6. Inferring interaction networks

Network theory often relies on the assumption that all the relevant nodes of the network under study are included [1]. However, this assumption is rarely met in ecological interaction networks as they are sampled targeting particular taxa or specific types of interactions (e.g. mutualistic interactions in plant–pollinator networks), missing the context of the rest of the community in which those interactions occur.

As most interaction networks are sampled only once, their variability through space or time cannot be determined [62]. Moreover, sampling tends to miss rare species/nodes and rare pairwise interactions/links. Such incomplete and possibly biased sampling of interaction networks has resulted in inaccurate estimates of network topologies [63,64]. More complete descriptions of species interactions via additional observations of time series of species abundances, are therefore needed to better infer interaction networks.

Often interaction networks are constructed by assuming that species co-occurring at a location have an interaction even if it is not observed. This approach has been criticized because presence/absence data may be a poor proxy for species interactions [65]. Novel approaches rely instead on species abundance data for determining species interactions [32]. The core assumption of these approaches is that if species have interactions, their abundances should be linked, after controlling for abiotic factors.

In a multilayer network, all the difficulties in assessing intralayer topology and interactions at a single time step prevail as well as those in assessing the interlayer edge weights or changes in node weights. So far, only a few empirical studies have tried to estimate both intralayer and interlayer ecological interactions (e.g. [22,24]). More empirical studies are needed to parameterize interlayer edges like the cumulative effects of permanent habitat patches, compared to those of ephemeral patches, on the dynamics of ecological networks.

7. Ecological network dynamics: a unifying framework

The topology of an interaction network constrains its species' ecological responses and that in turn changes the network topology and function [6,28]. Network properties can therefore be used to generate and test hypotheses about the underlying processes that shape interaction networks [10,47]. For example, Croft et al. [47] tested for social behaviours (e.g. grooming, aggressions; the links in the network) among individuals (the nodes) using restricted randomization procedures [10,53,54] to account for the non-independence of these behavioural interactions.
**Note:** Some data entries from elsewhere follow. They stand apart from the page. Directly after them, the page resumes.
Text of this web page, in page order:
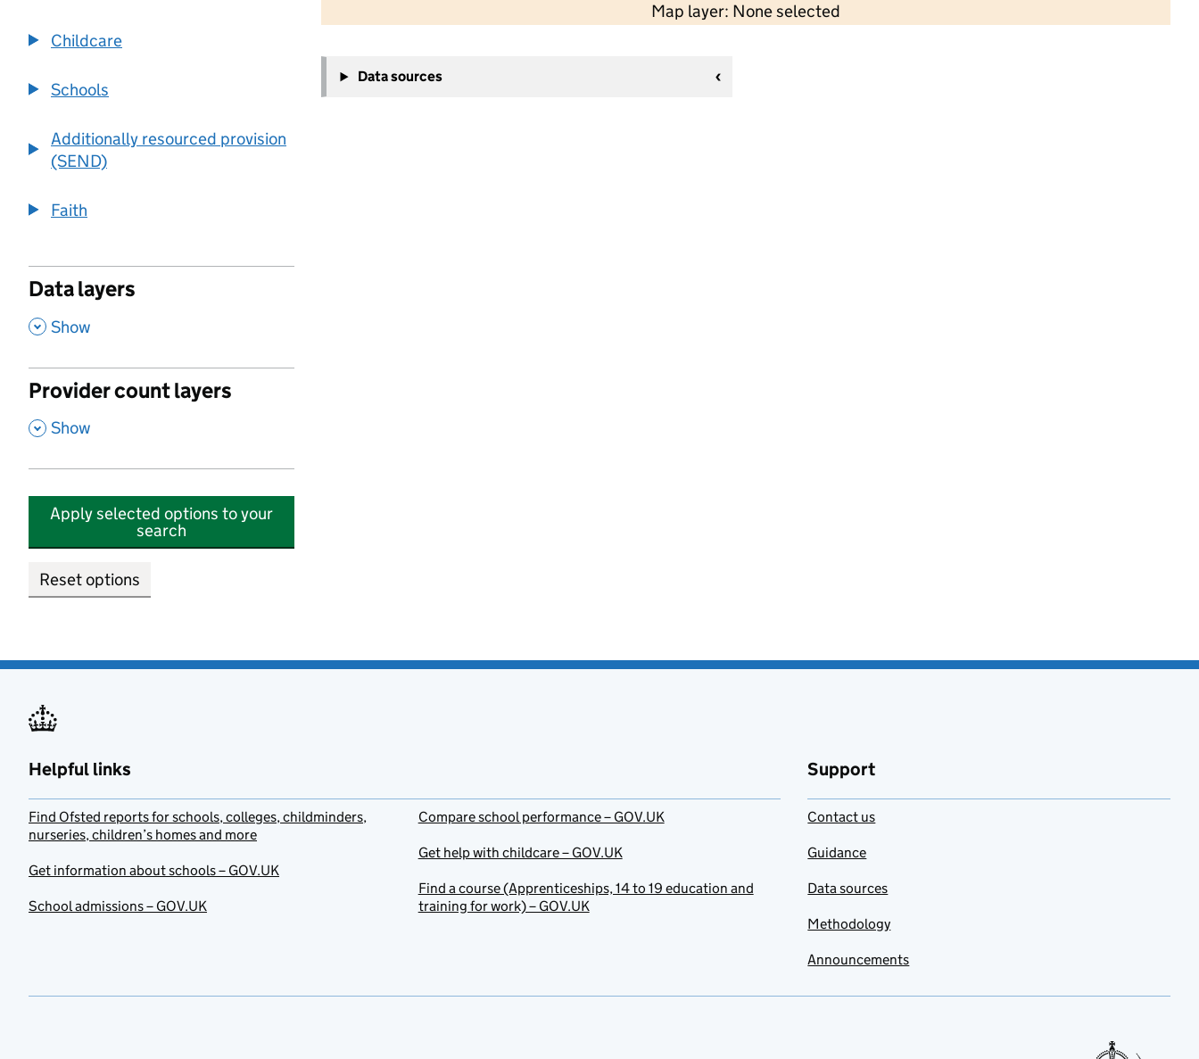
Childcare
Schools
Additionally resourced provision
(SEND)
Faith
Data layers
, Show
Provider count layers
, Show
Apply selected options to your
search
Reset options
Map layer: None selected
Contains OS data © Crown copyright and database rights 2026
−
Data sources
Helpful links
Find Ofsted reports for schools, colleges, childminders,
nurseries, children’s homes and more
Get information about schools – GOV.UK
School admissions – GOV.UK
Compare school performance – GOV.UK
Get help with childcare – GOV.UK
Find a course (Apprenticeships, 14 to 19 education and
training for work) – GOV.UK
Support
Contact us
Guidance
Data sources
Methodology
Announcements
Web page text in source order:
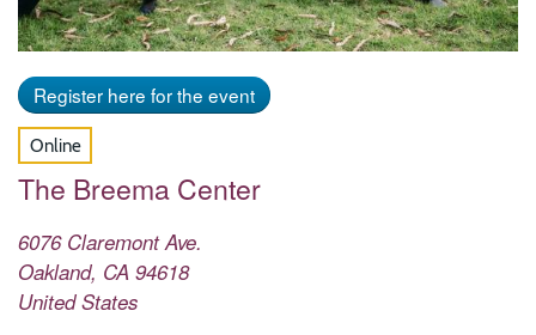
Register here for the event
Online
The Breema Center
6076 Claremont Ave.
Oakland, CA 94618
United States
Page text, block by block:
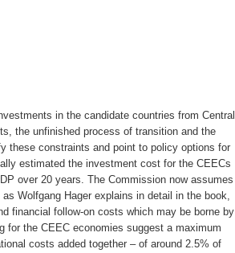
in the candidate countries from Central
the unfinished process of transition and the
these constraints and point to policy options for
estimated the investment cost for the CEECs
over 20 years. The Commission now assumes
Wolfgang Hager explains in detail in the book,
financial follow-on costs which may be borne by
for the CEEC economies suggest a maximum
costs added together – of around 2.5% of
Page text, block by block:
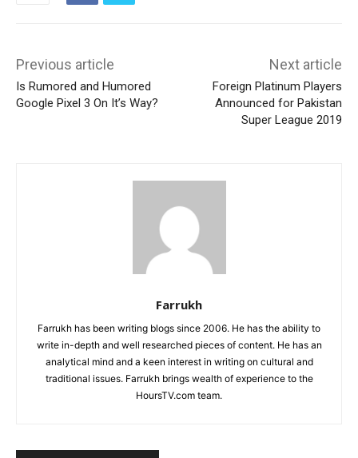
Previous article
Is Rumored and Humored
Google Pixel 3 On It’s Way?
Next article
Foreign Platinum Players
Announced for Pakistan
Super League 2019
Farrukh
Farrukh has been writing blogs since 2006. He has the ability to
write in-depth and well researched pieces of content. He has an
analytical mind and a keen interest in writing on cultural and
traditional issues. Farrukh brings wealth of experience to the
HoursTV.com team.
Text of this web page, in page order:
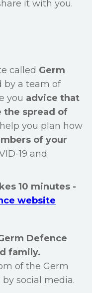
it with you.
called Germ
by a team of
you advice that
the spread of
you plan how
of your
19 and
10 minutes -
website
Defence
family.
of the Germ
social media.
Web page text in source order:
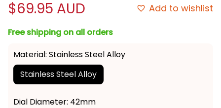
$69.95 AUD Add to wishlist
Free shipping on all orders
Material: Stainless Steel Alloy
Stainless Steel Alloy
Dial Diameter: 42mm
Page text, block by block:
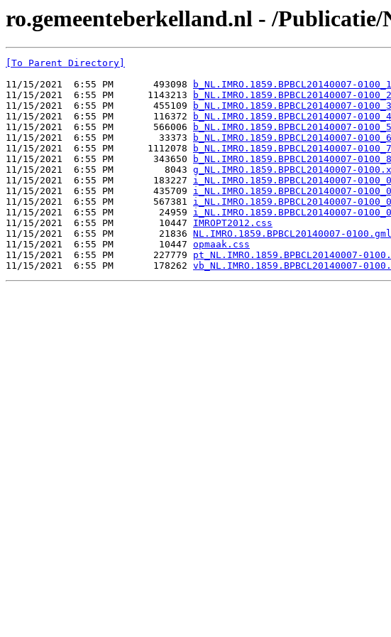
ro.gemeenteberkelland.nl - /
[To Parent Directory]
11/15/2021  6:55 PM       493098
b_NL.IMRO.1859.BPBCL20140007-
11/15/2021  6:55 PM      1143213
b_NL.IMRO.1859.BPBCL20140007-
11/15/2021  6:55 PM       455109
b_NL.IMRO.1859.BPBCL20140007-
11/15/2021  6:55 PM       116372
b_NL.IMRO.1859.BPBCL20140007-
11/15/2021  6:55 PM       566006
b_NL.IMRO.1859.BPBCL20140007-
11/15/2021  6:55 PM        33373
b_NL.IMRO.1859.BPBCL20140007-
11/15/2021  6:55 PM      1112078
b_NL.IMRO.1859.BPBCL20140007-
11/15/2021  6:55 PM       343650
b_NL.IMRO.1859.BPBCL20140007-
11/15/2021  6:55 PM         8043 g_NL.IMRO.1859.BPBCL20140007-
11/15/2021  6:55 PM       183227 i_NL.IMRO.1859.BPBCL20140007-
11/15/2021  6:55 PM       435709 i_NL.IMRO.1859.BPBCL20140007-
11/15/2021  6:55 PM       567381 i_NL.IMRO.1859.BPBCL20140007-
11/15/2021  6:55 PM        24959 i_NL.IMRO.1859.BPBCL20140007-
11/15/2021  6:55 PM        10447 IMROPT2012.css
11/15/2021  6:55 PM        21836 NL.IMRO.1859.BPBCL20140007-0100.gml
11/15/2021  6:55 PM        10447 opmaak.css
11/15/2021  6:55 PM       227779 pt_NL.IMRO.1859.BPBCL20140007-
11/15/2021  6:55 PM       178262 vb_NL.IMRO.1859.BPBCL20140007-
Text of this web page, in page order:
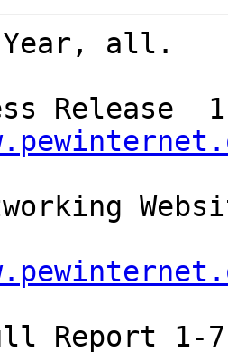
Year, all.
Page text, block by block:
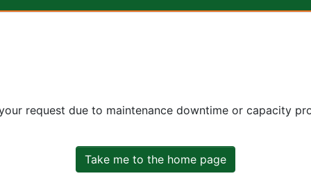
request due to maintenance downtime or capacity
Take me to the home page
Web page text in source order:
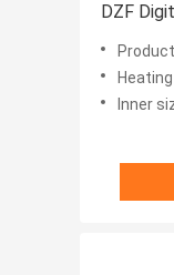
DZF
Inner
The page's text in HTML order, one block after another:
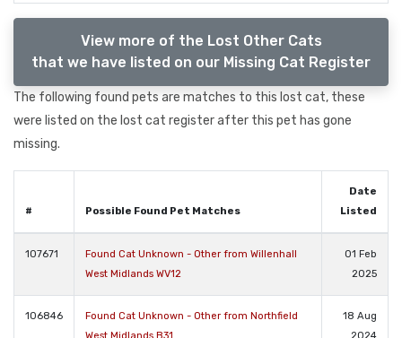
View more of the Lost Other Cats
that we have listed on our Missing Cat Register
The following found pets are matches to this lost cat, these
were listed on the lost cat register after this pet has gone
missing.
# Possible Found Pet Matches
Date
Listed
107671
Found Cat Unknown - Other from Willenhall
West Midlands WV12
01 Feb
2025
106846
Found Cat Unknown - Other from Northfield
18 Aug

Similarly, spatial networks like dendritic stream networks can impose directionality and flow constraints on ecological systems that literally channel the potential dynamics of ecological processes and species interactions [32]. Benda et al. [66] formalized these network constraints as the ‘network dynamics hypothesis’ where a network of channels and their confluences can affect both the physical and riparian characteristics of dendritic networks as well as amplitude and stochasticity of disturbances in these stream networks. This network dynamics hypothesis specifies key predictions about the direct effects of dendritic topology, as well as the influence of the surrounding land (e.g. catchment size, elevation) on the number of run-offs, water volume, flow and quality. The effects of dendritic network constraints on species and community structure have been acknowledged in several empirical and modelling studies (e.g. [67–70], among others).

Similarly, the key properties of spatial networks of habitat patches (e.g. numbers and weights of nodes and links) are known to constrain properties and dynamics of species interaction networks [28]. For example, Gravel et al. [71] developed a conceptual model of the trophic interactions (e.g. predator–prey) in the context of island biogeography theory. Then, Guzman et al. [13] conceptualized how species dispersal abilities—that they termed ‘spatial use properties'—scale species interactions.
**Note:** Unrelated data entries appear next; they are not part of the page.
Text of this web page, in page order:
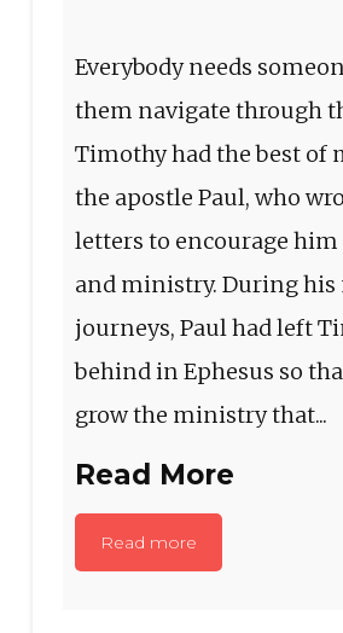
Everybody needs
them navigate through
Timothy had the best of
the apostle Paul, who
letters to encourage
and ministry. During
journeys, Paul had left
behind in Ephesus so
grow the ministry that...
Read More
Read more
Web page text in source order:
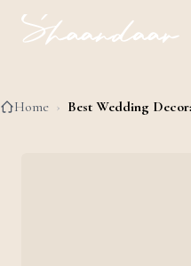
Home › Best Wedding
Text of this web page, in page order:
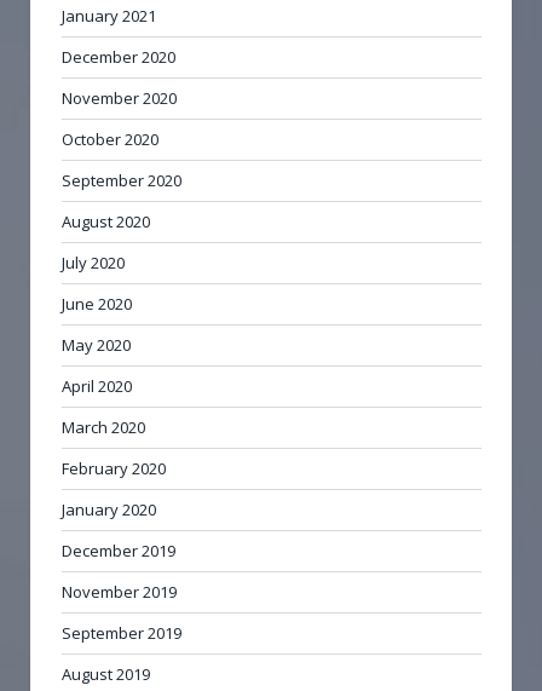
January 2021
December 2020
November 2020
October 2020
September 2020
August 2020
July 2020
June 2020
May 2020
April 2020
March 2020
February 2020
January 2020
December 2019
November 2019
September 2019
August 2019
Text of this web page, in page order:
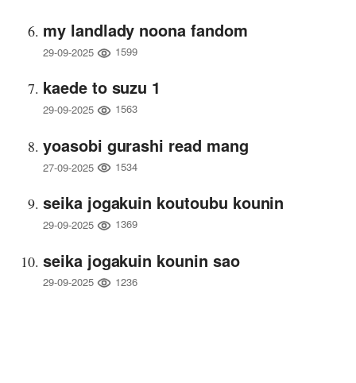
my landlady noona fandom
29-09-2025 1599
kaede to suzu 1
29-09-2025 1563
yoasobi gurashi read mang
27-09-2025 1534
seika jogakuin koutoubu kounin
29-09-2025 1369
seika jogakuin kounin sao
29-09-2025 1236
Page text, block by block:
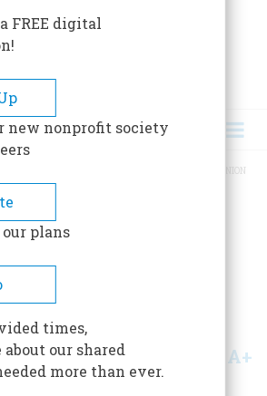
DOUGLAS, DEADLOCK, & DISUNION
&
A+
FREE digital
new nonprofit society
our plans
times,
our shared
more than ever.
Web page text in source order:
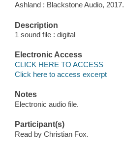
Ashland : Blackstone Audio, 2017.
Description
1 sound file : digital
Electronic Access
CLICK HERE TO ACCESS
Click here to access excerpt
Notes
Electronic audio file.
Participant(s)
Read by Christian Fox.
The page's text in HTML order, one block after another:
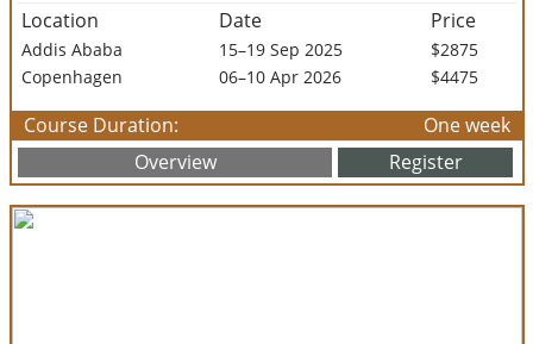
Location Date Price
Addis Ababa 15–19 Sep 2025
$2875
Copenhagen
06–10 Apr 2026 $4475
Course Duration:
One week
Overview
Register
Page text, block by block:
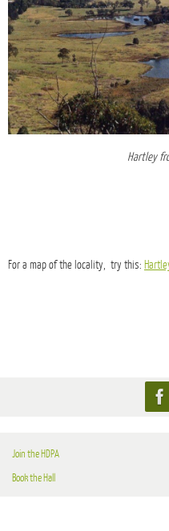
Hartley
For a map of the locality, try this:
Join the HDPA
Book the Hall
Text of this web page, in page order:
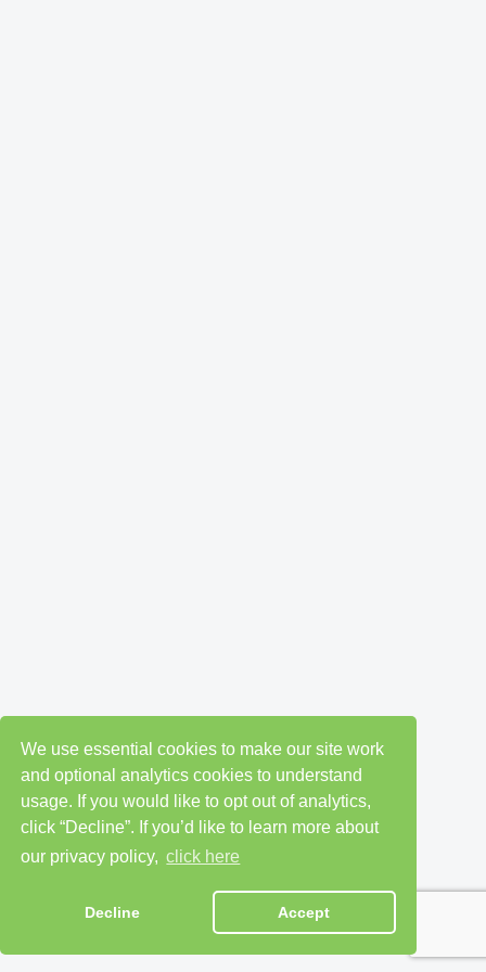
We use essential cookies to make our site work
and optional analytics cookies to understand
usage. If you would like to opt out of analytics,
click “Decline”. If you’d like to learn more about
our privacy policy, click here
Decline Accept

Here, we formalize all these previous concepts [28,71] and frameworks [13,66] as the ‘Ecological Network Dynamics Framework’ (hereafter ENDF; figure 2) that stresses the set of key network properties that constrain species interaction networks. ENDF conceives of the topology of the spatial network constraining the characteristics and dynamics of embedded interaction networks:

• 1. Topology of a spatial network and its changes constrain the characteristics and dynamics of the species interaction networks embedded within it.
• 2. Species traits and the strengths of their ecological interactions constrain how species respond to changes in the spatial network.
• 3. The interaction networks can directly or indirectly affect the structure and dynamics of the spatial network in which they occur.

Figure 2.

Ecological network dynamics framework: a diagrammatic representation showing that the topology of spatial networks constrains the topology and functions of ecological networks which in turn can modify the topology and functions of the spatial network.
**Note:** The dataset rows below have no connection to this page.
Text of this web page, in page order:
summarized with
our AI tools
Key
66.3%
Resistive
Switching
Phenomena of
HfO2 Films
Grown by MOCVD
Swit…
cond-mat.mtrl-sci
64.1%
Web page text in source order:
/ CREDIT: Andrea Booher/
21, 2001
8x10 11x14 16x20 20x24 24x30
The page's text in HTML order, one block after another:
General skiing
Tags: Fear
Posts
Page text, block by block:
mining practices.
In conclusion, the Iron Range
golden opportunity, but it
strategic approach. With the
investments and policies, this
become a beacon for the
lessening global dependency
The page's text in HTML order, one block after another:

ENDF stresses the importance of the interplay between species interaction networks (e.g. trophic networks) and spatial networks (network of habitat patches), accounting explicitly for the topological, dynamic and directional constraints (e.g. temporal directionality, spatial layout constraints). Thus, a network's constraints resulting from species traits (e.g. dispersal ability, trophic level) and the strength of their interactions limit how species can respond to changes in the spatial network (number of patches, their size, quality, spatial layout; electronic supplementary material, figure S2).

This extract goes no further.